AgentOrange1234 · 2024-03-29T03:05:45 1711681545

How much of the big expensive training jobs are CUDA specific? If it’s billions of dollars of compute, rewriting the software to use whatever hardware is cheapest may make sense?

vineyardmike · 2024-03-29T03:28:59 1711682939

It takes time to re-engineer an entire ecosystem of tools. The whole 9-pregnant ladies in 1 month analogy comes to mind.

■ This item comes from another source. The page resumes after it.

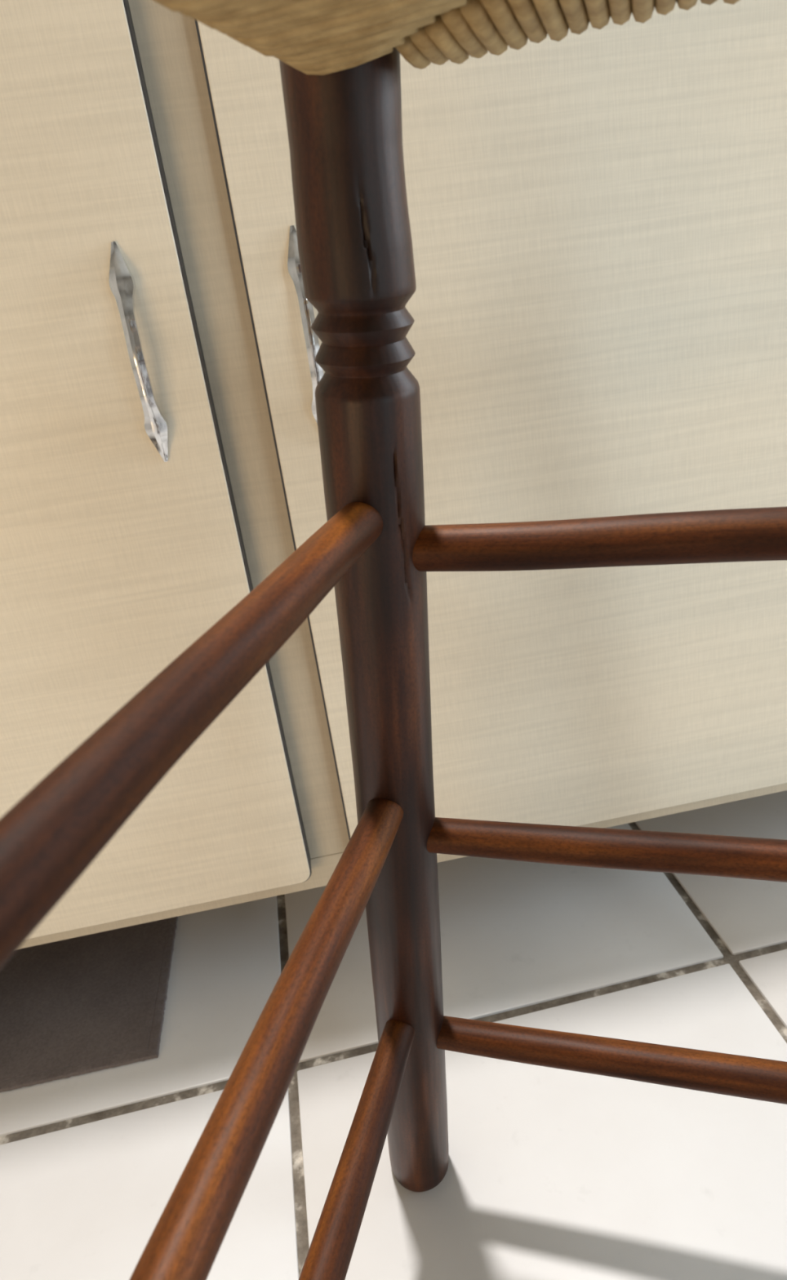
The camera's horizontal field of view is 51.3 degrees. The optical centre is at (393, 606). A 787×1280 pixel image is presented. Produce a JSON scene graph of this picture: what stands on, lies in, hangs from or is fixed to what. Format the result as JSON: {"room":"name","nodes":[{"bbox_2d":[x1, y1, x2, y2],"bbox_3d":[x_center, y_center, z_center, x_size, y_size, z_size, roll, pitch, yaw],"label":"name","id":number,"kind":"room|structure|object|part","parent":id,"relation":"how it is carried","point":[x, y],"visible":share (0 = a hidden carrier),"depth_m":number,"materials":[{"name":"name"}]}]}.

If you’re trying to accomplish a goal, how long are you willing to wait for your entire dependency tree to be engineered in-house. It’s happening slowly, but teams have to ship, and can’t wait for other teams to build fresh tools.

Additionally, the compute hardware is rented, and if there’s no alternatives available for rent it doesn’t matter. Data centers aren’t full of NVidia and AMD GPUs and TPUs (because the support isn’t there). It’s a crazy chicken/egg situation where everyone benefits but no one makes the move. It’s slowly happening, but it’s not there yet to totally replace them.

delfinom · 2024-03-29T11:37:10 1711712230

That's the thing, they can be working on multiple paths in parallel.

They can be building on nvidia and have a semiconductor team in another corner experimenting for alternate in the future.

When profit margins are insane, there is always competition quietly fomenting.

We just won't know until they release it because it's also a competitive advantage to keep your own plans underwrap until it's ready. Or else it may start an arms race that'll only drive up costs to get done faster.